Na verdade a autora chama-se Bice Cairati mas todas as suas leitoras a conhecem por Sveva Casati Modignani, um pseudónimo que entrou nas livrarias em 1981, data em que lançou o seu primeiro livro. Um romance que surgiu após cansar-se da profissão de jornalista, quando ao fim de dois anos de inatividad­e profission­al decidiu escrever um relato com as memórias da sua família.

Episódios que os familiares lhe tinham contado desde há muito e que com tanto tempo livre entretanto decidiu passar ao papel. Histórias dos avós, dos tios, de conhecidos próximos da família. Não era um romance, afirma Sveva Casati Modignani nesta entrevista, mas sim uma forma de passar o tempo livre. E assim foi até que um dia o marido, Nullo Cantaroni, reparou numa pilha de folhas que se avolumava sobre a sua secretária e questionou o que era aquilo. Após a leitura dessas páginas, disse à mulher que o seu relato era um romance. Foi assim que começou uma parceria a quatro mãos entre ambos nesse e em muitos livros seguintes, que se transformo­u num sucesso gigantesco perante um público de leitoras de muitos países e que já ultrapasso­u os dez milhões de exemplares vendidos – um milhão em Portugal –, com uma vasta coleção de histórias eminenteme­nte femininas. A dupla desfez-se com a morte do marido em 2004, mas o pseudónimo ficou.

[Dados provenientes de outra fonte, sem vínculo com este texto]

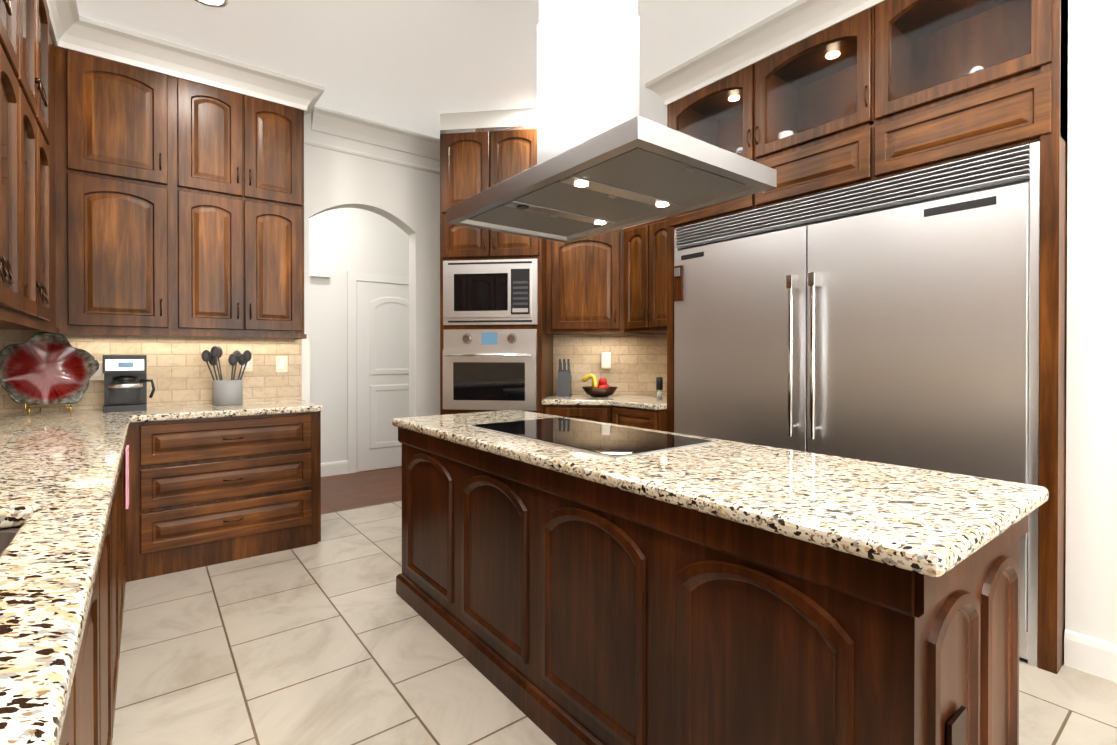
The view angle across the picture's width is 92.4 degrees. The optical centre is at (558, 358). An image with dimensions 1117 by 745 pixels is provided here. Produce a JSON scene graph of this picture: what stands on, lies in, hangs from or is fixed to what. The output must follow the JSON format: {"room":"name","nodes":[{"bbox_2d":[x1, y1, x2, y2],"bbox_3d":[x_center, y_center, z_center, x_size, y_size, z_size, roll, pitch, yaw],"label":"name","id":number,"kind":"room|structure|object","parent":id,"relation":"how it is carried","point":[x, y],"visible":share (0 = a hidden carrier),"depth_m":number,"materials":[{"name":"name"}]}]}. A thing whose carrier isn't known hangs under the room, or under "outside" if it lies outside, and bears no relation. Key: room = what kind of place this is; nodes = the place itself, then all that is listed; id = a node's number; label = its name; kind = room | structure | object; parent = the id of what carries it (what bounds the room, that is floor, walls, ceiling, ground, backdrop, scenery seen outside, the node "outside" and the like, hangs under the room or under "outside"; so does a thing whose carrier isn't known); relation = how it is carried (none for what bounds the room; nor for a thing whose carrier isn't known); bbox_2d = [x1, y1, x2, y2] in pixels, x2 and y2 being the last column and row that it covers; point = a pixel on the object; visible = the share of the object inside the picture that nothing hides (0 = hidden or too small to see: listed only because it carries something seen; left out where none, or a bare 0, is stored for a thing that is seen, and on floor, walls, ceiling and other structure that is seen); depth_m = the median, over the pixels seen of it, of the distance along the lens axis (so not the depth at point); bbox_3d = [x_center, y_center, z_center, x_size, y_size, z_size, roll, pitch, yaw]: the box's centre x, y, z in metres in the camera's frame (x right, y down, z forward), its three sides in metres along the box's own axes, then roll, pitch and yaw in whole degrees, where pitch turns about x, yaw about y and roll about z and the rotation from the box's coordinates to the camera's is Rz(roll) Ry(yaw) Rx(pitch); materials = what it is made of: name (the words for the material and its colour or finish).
{"room":"kitchen","nodes":[
{"label":"kitchen","id":0,"kind":"room"},
{"bbox_2d":[0,526,20,554],"bbox_3d":[-1.087,0.479,0.687,0.558,0.227,0.860,0,0,-38],"label":"sink","id":1,"kind":"object","parent":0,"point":[6,534],"depth_m":1.12,"materials":[{"name":"silver metal"}]},
{"bbox_2d":[14,112,439,416],"bbox_3d":[-1.555,-0.333,4.396,4.360,3.100,0.150,0,0,-38],"label":"wall","id":2,"kind":"structure","parent":0,"point":[406,200],"depth_m":4.50,"materials":[{"name":"white paint"}]},
{"bbox_2d":[304,106,439,173],"bbox_3d":[-1.440,-1.746,4.321,1.240,0.268,0.102,0,0,-38],"label":"crown molding","id":3,"kind":"structure","parent":2,"relation":"attached to","point":[336,123],"depth_m":4.29,"materials":[{"name":"white paint"}]},
{"bbox_2d":[310,208,408,471],"bbox_3d":[-1.440,-0.343,6.323,6.200,3.100,0.120,0,0,-38],"label":"wall","id":4,"kind":"structure","parent":0,"point":[343,241],"depth_m":5.58,"materials":[{"name":"white paint"}]},
{"bbox_2d":[310,267,329,277],"bbox_3d":[-2.432,-0.873,5.446,0.200,0.090,0.049,0,0,-38],"label":"door chime","id":5,"kind":"object","parent":4,"relation":"attached to","point":[320,272],"visible":0.77,"depth_m":5.43,"materials":[{"name":"white paint"}]},
{"bbox_2d":[321,460,347,476],"bbox_3d":[-2.851,1.143,5.155,1.592,0.140,0.020,0,0,-38],"label":"baseboard","id":6,"kind":"structure","parent":4,"relation":"attached to","point":[337,467],"depth_m":5.55,"materials":[{"name":"white paint"}]},
{"bbox_2d":[347,271,408,473],"bbox_3d":[-1.810,0.144,5.906,0.980,2.130,0.088,0,0,-38],"label":"door","id":7,"kind":"structure","parent":4,"relation":"attached to","point":[377,358],"depth_m":5.81,"materials":[{"name":"white paint"}]},
{"bbox_2d":[321,466,401,513],"bbox_3d":[-1.039,1.235,5.813,6.200,0.050,1.590,0,0,-38],"label":"floor","id":8,"kind":"structure","parent":0,"point":[349,491],"depth_m":4.96,"materials":[{"name":"brown wood"}]},
{"bbox_2d":[76,0,797,138],"bbox_3d":[1.038,-1.899,2.657,6.750,0.050,9.100,0,0,-38],"label":"ceiling","id":9,"kind":"structure","parent":0,"point":[419,66],"depth_m":3.17,"materials":[{"name":"white paint"}]},
{"bbox_2d":[195,0,227,7],"bbox_3d":[-1.811,-1.871,2.756,0.188,0.006,0.188,0,0,7],"label":"recessed light","id":10,"kind":"object","parent":9,"relation":"in","point":[215,3],"depth_m":2.81,"materials":[{"name":"white"}]},
{"bbox_2d":[446,0,776,242],"bbox_3d":[0.138,-1.246,2.199,0.720,1.249,1.210,0,0,-38],"label":"range hood","id":11,"kind":"object","parent":9,"relation":"hanging from","point":[609,159],"visible":1,"depth_m":2.06,"materials":[{"name":"silver metal"}]},
{"bbox_2d":[553,217,666,394],"bbox_3d":[0.365,-0.334,4.618,1.420,3.100,0.080,0,0,7],"label":"wall","id":12,"kind":"structure","parent":0,"point":[644,394],"depth_m":4.53,"materials":[{"name":"white paint"}]},
{"bbox_2d":[546,224,666,334],"bbox_3d":[0.359,-0.603,4.348,0.894,0.800,0.914,0,0,-38],"label":"upper cabinet","id":13,"kind":"object","parent":12,"relation":"attached to","point":[612,283],"depth_m":4.14,"materials":[{"name":"brown wood"}]},
{"bbox_2d":[553,334,666,393],"bbox_3d":[0.645,0.040,4.365,0.785,0.525,1.262,0,0,-38],"label":"backsplash","id":14,"kind":"structure","parent":12,"relation":"attached to","point":[638,363],"depth_m":4.55,"materials":[{"name":"beige tile"}]},
{"bbox_2d":[601,352,610,368],"bbox_3d":[0.404,0.017,4.530,0.080,0.140,0.057,0,0,7],"label":"electrical outlet plate","id":15,"kind":"object","parent":14,"relation":"attached to","point":[605,360],"visible":1,"depth_m":4.50,"materials":[{"name":"white plastic"}]},
{"bbox_2d":[642,217,666,332],"bbox_3d":[0.871,-0.601,4.095,0.577,0.800,0.567,0,0,-38],"label":"upper cabinet","id":16,"kind":"object","parent":12,"relation":"attached to","point":[654,233],"depth_m":3.86,"materials":[{"name":"brown wood"}]},
{"bbox_2d":[112,501,1116,744],"bbox_3d":[1.524,1.254,2.044,6.750,0.050,7.510,0,0,-38],"label":"floor","id":17,"kind":"structure","parent":0,"point":[332,637],"depth_m":2.11,"materials":[{"name":"beige tile"}]},
{"bbox_2d":[59,687,71,744],"bbox_3d":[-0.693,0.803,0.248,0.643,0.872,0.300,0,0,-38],"label":"base cabinet","id":18,"kind":"object","parent":17,"relation":"on","point":[66,734],"depth_m":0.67,"materials":[{"name":"brown wood"}]},
{"bbox_2d":[72,479,123,744],"bbox_3d":[-1.418,0.798,1.198,0.656,0.872,0.330,0,0,-38],"label":"base cabinet","id":19,"kind":"object","parent":17,"relation":"on","point":[94,685],"depth_m":1.28,"materials":[{"name":"brown wood"}]},
{"bbox_2d":[0,408,135,744],"bbox_3d":[-1.159,0.341,0.863,0.660,0.040,5.928,0,0,-38],"label":"countertop","id":20,"kind":"structure","parent":19,"relation":"on","point":[59,471],"depth_m":0.91,"materials":[{"name":"stone"}]},
{"bbox_2d":[24,403,71,414],"bbox_3d":[-2.902,0.208,3.027,0.241,0.199,0.178,0,0,35],"label":"plate stand","id":21,"kind":"object","parent":20,"relation":"on","point":[28,410],"visible":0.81,"depth_m":2.99,"materials":[{"name":"gold metal"}]},
{"bbox_2d":[0,332,98,404],"bbox_3d":[-2.860,0.062,3.002,0.075,0.419,0.436,-18,-10,34],"label":"plate","id":22,"kind":"object","parent":21,"relation":"on","point":[44,368],"visible":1,"depth_m":3.00,"materials":[{"name":"red glass"}]},
{"bbox_2d":[103,355,154,412],"bbox_3d":[-2.585,0.144,3.230,0.243,0.330,0.240,0,0,-38],"label":"coffee maker","id":23,"kind":"object","parent":20,"relation":"on","point":[126,380],"visible":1,"depth_m":3.19,"materials":[{"name":"black plastic"}]},
{"bbox_2d":[118,455,127,597],"bbox_3d":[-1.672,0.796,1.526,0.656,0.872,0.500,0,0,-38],"label":"base cabinet","id":24,"kind":"object","parent":17,"relation":"on","point":[123,473],"depth_m":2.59,"materials":[{"name":"brown wood"}]},
{"bbox_2d":[123,435,131,581],"bbox_3d":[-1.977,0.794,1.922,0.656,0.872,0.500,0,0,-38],"label":"base cabinet","id":25,"kind":"object","parent":17,"relation":"on","point":[128,446],"depth_m":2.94,"materials":[{"name":"brown wood"}]},
{"bbox_2d":[132,411,320,579],"bbox_3d":[-2.146,0.786,3.460,1.026,0.872,0.613,0,0,-38],"label":"base cabinet","id":26,"kind":"object","parent":17,"relation":"on","point":[189,494],"depth_m":3.19,"materials":[{"name":"brown wood"}]},
{"bbox_2d":[136,399,322,421],"bbox_3d":[-2.123,0.328,3.459,0.988,0.040,0.640,0,0,-38],"label":"countertop","id":27,"kind":"structure","parent":26,"relation":"on","point":[191,411],"depth_m":3.31,"materials":[{"name":"stone"}]},
{"bbox_2d":[201,346,251,405],"bbox_3d":[-2.218,0.112,3.580,0.286,0.390,0.178,0,0,-38],"label":"utensil crock","id":28,"kind":"object","parent":27,"relation":"on","point":[225,392],"visible":1,"depth_m":3.53,"materials":[{"name":"grey ceramic"}]},
{"bbox_2d":[440,108,552,414],"bbox_3d":[-0.484,-0.331,4.323,0.790,3.098,0.716,0,0,7],"label":"tall cabinet","id":29,"kind":"object","parent":17,"relation":"on","point":[496,346],"visible":0.58,"depth_m":4.04,"materials":[{"name":"brown wood"}]},
{"bbox_2d":[542,405,666,431],"bbox_3d":[0.445,0.782,4.204,1.127,0.872,1.249,0,0,-38],"label":"base cabinet","id":30,"kind":"object","parent":17,"relation":"on","point":[643,418],"visible":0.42,"depth_m":3.90,"materials":[{"name":"brown wood"}]},
{"bbox_2d":[542,394,666,409],"bbox_3d":[0.435,0.324,4.193,1.132,0.040,1.247,0,0,-38],"label":"countertop","id":31,"kind":"structure","parent":30,"relation":"on","point":[643,401],"depth_m":3.96,"materials":[{"name":"stone"}]},
{"bbox_2d":[557,359,571,396],"bbox_3d":[0.049,0.153,4.356,0.100,0.300,0.180,0,0,7],"label":"knife block","id":32,"kind":"object","parent":31,"relation":"on","point":[564,387],"visible":1,"depth_m":4.31,"materials":[{"name":"black plastic"}]},
{"bbox_2d":[581,374,617,396],"bbox_3d":[0.331,0.214,4.292,0.290,0.179,0.297,0,0,-38],"label":"fruit bowl","id":33,"kind":"object","parent":31,"relation":"on","point":[602,388],"visible":1,"depth_m":4.22,"materials":[{"name":"brown wood"}]},
{"bbox_2d":[656,377,662,398],"bbox_3d":[0.803,0.223,4.028,0.133,0.165,0.048,0,0,7],"label":"grinders","id":34,"kind":"object","parent":31,"relation":"on","point":[659,384],"visible":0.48,"depth_m":4.01,"materials":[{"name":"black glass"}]},
{"bbox_2d":[396,427,1028,744],"bbox_3d":[0.174,0.793,2.072,0.734,0.872,2.394,0,0,-38],"label":"kitchen island","id":35,"kind":"object","parent":17,"relation":"on","point":[557,608],"visible":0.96,"depth_m":1.32,"materials":[{"name":"brown wood"}]},
{"bbox_2d":[392,409,1048,576],"bbox_3d":[0.177,0.335,2.066,0.770,0.040,2.440,0,0,-38],"label":"island countertop","id":36,"kind":"structure","parent":35,"relation":"on","point":[931,523],"depth_m":1.30,"materials":[{"name":"stone"}]},
{"bbox_2d":[468,417,716,458],"bbox_3d":[0.088,0.311,2.238,0.520,0.007,0.980,0,0,-38],"label":"cooktop","id":37,"kind":"object","parent":36,"relation":"in","point":[614,442],"visible":0.96,"depth_m":2.11,"materials":[{"name":"black glass"}]},
{"bbox_2d":[645,0,1067,673],"bbox_3d":[1.568,-0.325,3.031,0.776,3.098,2.188,0,0,-38],"label":"surround","id":38,"kind":"object","parent":17,"relation":"on","point":[851,92],"visible":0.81,"depth_m":2.62,"materials":[{"name":"brown wood"}]},
{"bbox_2d":[727,57,994,153],"bbox_3d":[1.546,-1.247,2.920,0.270,0.160,1.346,0,0,-38],"label":"dishes","id":39,"kind":"object","parent":38,"relation":"in","point":[788,133],"depth_m":3.05,"materials":[{"name":"white ceramic"}]},
{"bbox_2d":[674,141,1039,666],"bbox_3d":[1.560,0.179,3.026,0.745,2.090,1.850,0,0,-38],"label":"fridge","id":40,"kind":"object","parent":17,"relation":"on","point":[894,320],"visible":0.71,"depth_m":2.55,"materials":[{"name":"silver metal"}]},
{"bbox_2d":[1065,0,1116,644],"bbox_3d":[3.398,-0.315,0.967,0.710,3.100,3.528,0,0,-38],"label":"wall pier","id":41,"kind":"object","parent":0,"point":[1091,502],"visible":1,"depth_m":2.09,"materials":[{"name":"white paint"}]},
{"bbox_3d":[-1.069,-0.311,0.077,0.150,3.100,7.580,0,0,-38],"label":"wall","id":42,"kind":"structure","parent":0,"visible":0},
{"bbox_2d":[0,329,301,412],"bbox_3d":[-2.566,0.070,3.514,1.620,0.476,0.012,0,0,-38],"label":"backsplash","id":43,"kind":"structure","parent":42,"relation":"attached to","point":[178,372],"depth_m":3.54,"materials":[{"name":"beige tile"}]},
{"bbox_2d":[90,361,103,379],"bbox_3d":[-2.837,0.074,3.293,0.076,0.118,0.008,0,0,-38],"label":"electrical outlet plate","id":44,"kind":"object","parent":43,"relation":"attached to","point":[98,375],"depth_m":3.30,"materials":[{"name":"beige plastic"}]},
{"bbox_2d":[240,355,252,370],"bbox_3d":[-2.204,0.031,3.782,0.076,0.118,0.008,0,0,-38],"label":"electrical outlet plate","id":45,"kind":"object","parent":43,"relation":"attached to","point":[249,367],"depth_m":3.79,"materials":[{"name":"beige plastic"}]},
{"bbox_2d":[276,356,287,371],"bbox_3d":[-2.026,0.041,3.918,0.076,0.118,0.008,0,0,-38],"label":"electrical outlet plate","id":46,"kind":"object","parent":43,"relation":"attached to","point":[281,364],"depth_m":3.92,"materials":[{"name":"beige plastic"}]},
{"bbox_2d":[0,0,324,339],"bbox_3d":[-0.836,-0.996,1.295,1.707,1.738,5.627,0,0,-38],"label":"upper cabinet","id":47,"kind":"object","parent":42,"relation":"attached to","point":[151,186],"visible":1,"depth_m":3.16,"materials":[{"name":"brown wood"}]}
]}

Os títulos dos livros de Sveva dizem tudo: O Jogo da Verdade, O Esplendor da Vida, A Vinha do Anjo, A Viela da Duquesa... Ou os autobiográ­ficos, como o já publicado em Portugal, O Diabo e a Gemada, em que contava como eram os tempos na sua cidade natal durante a Segunda Guerra Mundial, ou um outro mais recente, Un battito d’ali, ainda por traduzir, no qual recorda a sua vida já com mais idade, numa Milão dos anos 50, em que tem de ajudar a família no seu sustento e abandona a universida­de. Em Portugal sairá em outubro, ainda sem título em português, o seu último romance, Dieci e Lode – trocadilho que Sveva, sim é assim que as milhões de leitoras a chamam, mais propriamen­te La Sveva –, utiliza por ser uma expressão popular usada para quando se tem sorte.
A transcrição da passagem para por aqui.